### [Assignment]
Could you copy each line of the listing below that has the word "repo"?

_ _ _

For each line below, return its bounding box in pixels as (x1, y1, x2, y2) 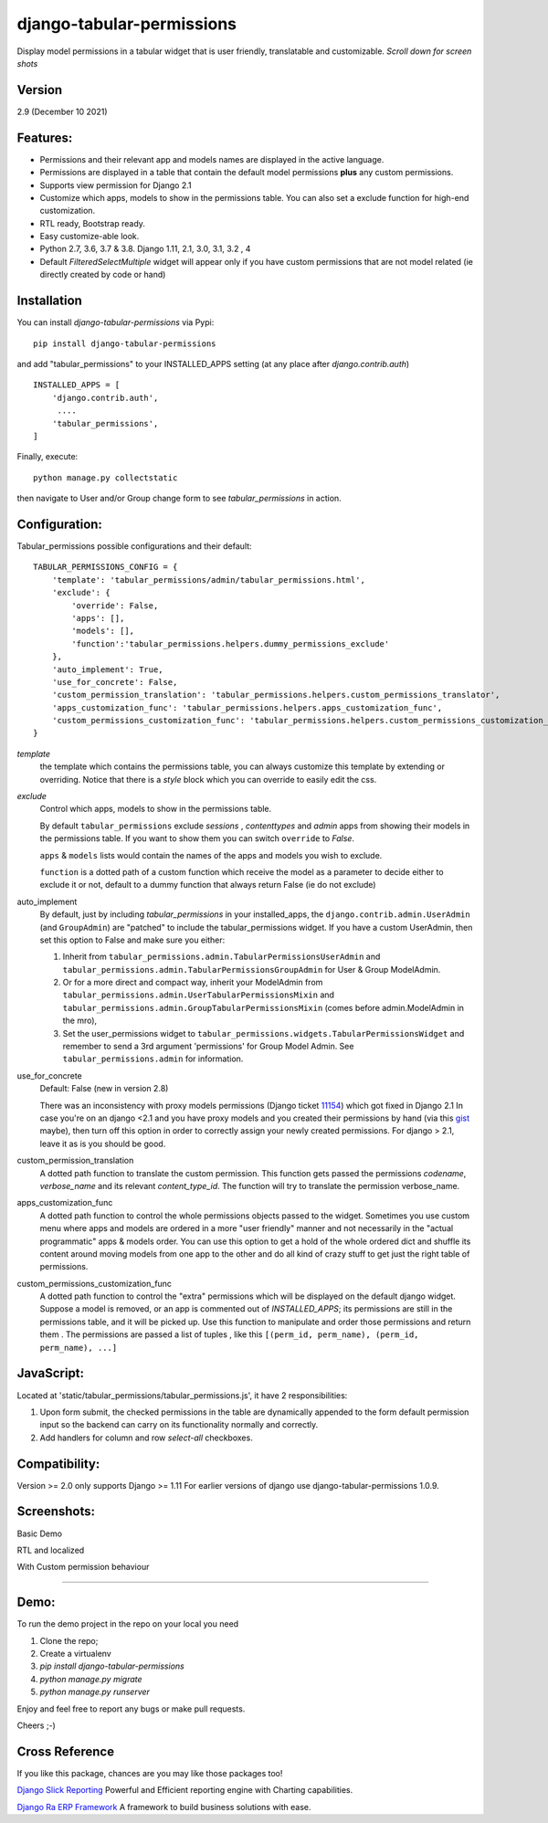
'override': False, (71, 600, 159, 611)
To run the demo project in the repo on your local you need (16, 1618, 239, 1629)
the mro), (62, 1015, 98, 1027)
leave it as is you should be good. (39, 1138, 166, 1149)
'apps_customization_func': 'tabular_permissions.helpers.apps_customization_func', (51, 702, 443, 712)
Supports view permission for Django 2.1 (39, 179, 192, 191)
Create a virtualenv (39, 1649, 111, 1659)
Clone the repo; (39, 1635, 99, 1646)

_ _ _

### [Result of this task]
To run the demo project in the repo on your local you need (16, 1618, 239, 1629)
Clone the repo; (39, 1635, 99, 1646)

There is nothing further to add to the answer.